(Records from a collection)
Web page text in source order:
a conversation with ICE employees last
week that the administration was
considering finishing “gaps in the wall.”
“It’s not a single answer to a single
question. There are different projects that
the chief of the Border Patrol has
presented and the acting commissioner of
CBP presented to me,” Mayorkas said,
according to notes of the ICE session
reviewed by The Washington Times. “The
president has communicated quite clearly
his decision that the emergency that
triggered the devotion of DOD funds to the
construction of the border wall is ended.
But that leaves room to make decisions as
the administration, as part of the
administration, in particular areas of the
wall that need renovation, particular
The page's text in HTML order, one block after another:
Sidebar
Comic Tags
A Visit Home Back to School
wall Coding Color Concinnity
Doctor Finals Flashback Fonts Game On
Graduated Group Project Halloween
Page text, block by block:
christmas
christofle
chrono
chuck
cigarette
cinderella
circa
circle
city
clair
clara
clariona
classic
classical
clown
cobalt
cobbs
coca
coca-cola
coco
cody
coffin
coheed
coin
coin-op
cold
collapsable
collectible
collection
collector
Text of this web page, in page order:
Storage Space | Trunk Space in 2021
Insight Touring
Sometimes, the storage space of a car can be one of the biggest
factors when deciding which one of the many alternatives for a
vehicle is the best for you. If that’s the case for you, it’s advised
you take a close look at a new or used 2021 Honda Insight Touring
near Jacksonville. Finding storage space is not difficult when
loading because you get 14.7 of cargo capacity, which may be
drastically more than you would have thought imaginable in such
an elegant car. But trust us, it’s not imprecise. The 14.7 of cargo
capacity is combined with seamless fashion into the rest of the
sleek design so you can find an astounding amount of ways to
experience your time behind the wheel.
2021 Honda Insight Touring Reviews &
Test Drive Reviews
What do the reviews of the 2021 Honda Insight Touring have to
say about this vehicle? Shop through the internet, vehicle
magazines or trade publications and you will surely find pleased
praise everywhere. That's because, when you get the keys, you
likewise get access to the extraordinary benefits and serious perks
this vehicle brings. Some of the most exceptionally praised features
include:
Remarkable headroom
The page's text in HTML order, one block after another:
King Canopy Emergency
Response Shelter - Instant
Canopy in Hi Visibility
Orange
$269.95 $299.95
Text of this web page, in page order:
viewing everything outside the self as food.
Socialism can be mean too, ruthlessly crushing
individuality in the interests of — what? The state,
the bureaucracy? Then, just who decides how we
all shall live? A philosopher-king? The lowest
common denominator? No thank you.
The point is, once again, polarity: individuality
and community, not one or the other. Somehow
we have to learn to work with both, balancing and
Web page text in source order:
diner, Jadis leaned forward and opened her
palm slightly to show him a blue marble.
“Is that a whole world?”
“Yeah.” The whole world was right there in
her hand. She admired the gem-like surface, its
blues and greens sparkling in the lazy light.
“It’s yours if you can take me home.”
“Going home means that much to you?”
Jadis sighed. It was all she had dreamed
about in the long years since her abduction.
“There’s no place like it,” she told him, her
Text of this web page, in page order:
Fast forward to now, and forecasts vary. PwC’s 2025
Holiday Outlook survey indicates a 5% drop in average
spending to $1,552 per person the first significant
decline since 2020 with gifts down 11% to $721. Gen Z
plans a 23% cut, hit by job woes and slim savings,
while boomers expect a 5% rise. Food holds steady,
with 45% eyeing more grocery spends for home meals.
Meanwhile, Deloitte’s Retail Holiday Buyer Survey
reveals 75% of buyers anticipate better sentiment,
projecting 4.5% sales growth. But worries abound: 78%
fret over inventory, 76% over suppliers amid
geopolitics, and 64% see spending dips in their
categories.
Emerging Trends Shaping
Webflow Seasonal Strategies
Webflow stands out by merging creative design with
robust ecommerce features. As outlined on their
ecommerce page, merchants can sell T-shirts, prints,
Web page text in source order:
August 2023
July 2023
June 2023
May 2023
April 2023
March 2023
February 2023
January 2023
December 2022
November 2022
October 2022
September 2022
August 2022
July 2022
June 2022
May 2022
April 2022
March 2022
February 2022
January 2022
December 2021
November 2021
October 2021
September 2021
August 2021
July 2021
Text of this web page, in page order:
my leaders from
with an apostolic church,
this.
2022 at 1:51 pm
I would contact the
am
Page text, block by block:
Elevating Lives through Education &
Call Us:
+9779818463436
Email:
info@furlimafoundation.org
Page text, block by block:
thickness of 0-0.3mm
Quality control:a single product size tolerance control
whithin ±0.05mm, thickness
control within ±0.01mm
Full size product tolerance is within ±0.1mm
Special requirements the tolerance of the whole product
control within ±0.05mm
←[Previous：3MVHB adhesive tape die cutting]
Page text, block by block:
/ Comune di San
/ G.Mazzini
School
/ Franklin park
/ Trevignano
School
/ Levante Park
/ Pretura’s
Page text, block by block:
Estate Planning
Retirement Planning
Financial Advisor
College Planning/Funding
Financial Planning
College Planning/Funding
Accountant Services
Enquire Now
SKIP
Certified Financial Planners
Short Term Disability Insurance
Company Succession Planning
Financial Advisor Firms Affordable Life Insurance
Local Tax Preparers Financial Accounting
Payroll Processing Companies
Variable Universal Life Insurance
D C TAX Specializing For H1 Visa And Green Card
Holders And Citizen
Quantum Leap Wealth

» WORK TO BE COMPLETED
Word for word, set down all of the records above.

» ANSWER FOR THE TASK
Web page text in source order:
a conversation with ICE employees last
week that the administration was
considering finishing “gaps in the wall.”
“It’s not a single answer to a single
question. There are different projects that
the chief of the Border Patrol has
presented and the acting commissioner of
CBP presented to me,” Mayorkas said,
according to notes of the ICE session
reviewed by The Washington Times. “The
president has communicated quite clearly
his decision that the emergency that
triggered the devotion of DOD funds to the
construction of the border wall is ended.
But that leaves room to make decisions as
the administration, as part of the
administration, in particular areas of the
wall that need renovation, particular
The page's text in HTML order, one block after another:
Sidebar
Comic Tags
A Visit Home Back to School
wall Coding Color Concinnity
Doctor Finals Flashback Fonts Game On
Graduated Group Project Halloween
Page text, block by block:
christmas
christofle
chrono
chuck
cigarette
cinderella
circa
circle
city
clair
clara
clariona
classic
classical
clown
cobalt
cobbs
coca
coca-cola
coco
cody
coffin
coheed
coin
coin-op
cold
collapsable
collectible
collection
collector
Text of this web page, in page order:
Storage Space | Trunk Space in 2021
Insight Touring
Sometimes, the storage space of a car can be one of the biggest
factors when deciding which one of the many alternatives for a
vehicle is the best for you. If that’s the case for you, it’s advised
you take a close look at a new or used 2021 Honda Insight Touring
near Jacksonville. Finding storage space is not difficult when
loading because you get 14.7 of cargo capacity, which may be
drastically more than you would have thought imaginable in such
an elegant car. But trust us, it’s not imprecise. The 14.7 of cargo
capacity is combined with seamless fashion into the rest of the
sleek design so you can find an astounding amount of ways to
experience your time behind the wheel.
2021 Honda Insight Touring Reviews &
Test Drive Reviews
What do the reviews of the 2021 Honda Insight Touring have to
say about this vehicle? Shop through the internet, vehicle
magazines or trade publications and you will surely find pleased
praise everywhere. That's because, when you get the keys, you
likewise get access to the extraordinary benefits and serious perks
this vehicle brings. Some of the most exceptionally praised features
include:
Remarkable headroom
The page's text in HTML order, one block after another:
King Canopy Emergency
Response Shelter - Instant
Canopy in Hi Visibility
Orange
$269.95 $299.95
Text of this web page, in page order:
viewing everything outside the self as food.
Socialism can be mean too, ruthlessly crushing
individuality in the interests of — what? The state,
the bureaucracy? Then, just who decides how we
all shall live? A philosopher-king? The lowest
common denominator? No thank you.
The point is, once again, polarity: individuality
and community, not one or the other. Somehow
we have to learn to work with both, balancing and
Web page text in source order:
diner, Jadis leaned forward and opened her
palm slightly to show him a blue marble.
“Is that a whole world?”
“Yeah.” The whole world was right there in
her hand. She admired the gem-like surface, its
blues and greens sparkling in the lazy light.
“It’s yours if you can take me home.”
“Going home means that much to you?”
Jadis sighed. It was all she had dreamed
about in the long years since her abduction.
“There’s no place like it,” she told him, her
Text of this web page, in page order:
Fast forward to now, and forecasts vary. PwC’s 2025
Holiday Outlook survey indicates a 5% drop in average
spending to $1,552 per person the first significant
decline since 2020 with gifts down 11% to $721. Gen Z
plans a 23% cut, hit by job woes and slim savings,
while boomers expect a 5% rise. Food holds steady,
with 45% eyeing more grocery spends for home meals.
Meanwhile, Deloitte’s Retail Holiday Buyer Survey
reveals 75% of buyers anticipate better sentiment,
projecting 4.5% sales growth. But worries abound: 78%
fret over inventory, 76% over suppliers amid
geopolitics, and 64% see spending dips in their
categories.
Emerging Trends Shaping
Webflow Seasonal Strategies
Webflow stands out by merging creative design with
robust ecommerce features. As outlined on their
ecommerce page, merchants can sell T-shirts, prints,
Web page text in source order:
August 2023
July 2023
June 2023
May 2023
April 2023
March 2023
February 2023
January 2023
December 2022
November 2022
October 2022
September 2022
August 2022
July 2022
June 2022
May 2022
April 2022
March 2022
February 2022
January 2022
December 2021
November 2021
October 2021
September 2021
August 2021
July 2021
Text of this web page, in page order:
my leaders from
with an apostolic church,
this.
2022 at 1:51 pm
I would contact the
am
Page text, block by block:
Elevating Lives through Education &
Call Us:
+9779818463436
Email:
info@furlimafoundation.org
Page text, block by block:
thickness of 0-0.3mm
Quality control:a single product size tolerance control
whithin ±0.05mm, thickness
control within ±0.01mm
Full size product tolerance is within ±0.1mm
Special requirements the tolerance of the whole product
control within ±0.05mm
←[Previous：3MVHB adhesive tape die cutting]
Page text, block by block:
/ Comune di San
/ G.Mazzini
School
/ Franklin park
/ Trevignano
School
/ Levante Park
/ Pretura’s
Page text, block by block:
Estate Planning
Retirement Planning
Financial Advisor
College Planning/Funding
Financial Planning
College Planning/Funding
Accountant Services
Enquire Now
SKIP
Certified Financial Planners
Short Term Disability Insurance
Company Succession Planning
Financial Advisor Firms Affordable Life Insurance
Local Tax Preparers Financial Accounting
Payroll Processing Companies
Variable Universal Life Insurance
D C TAX Specializing For H1 Visa And Green Card
Holders And Citizen
Quantum Leap Wealth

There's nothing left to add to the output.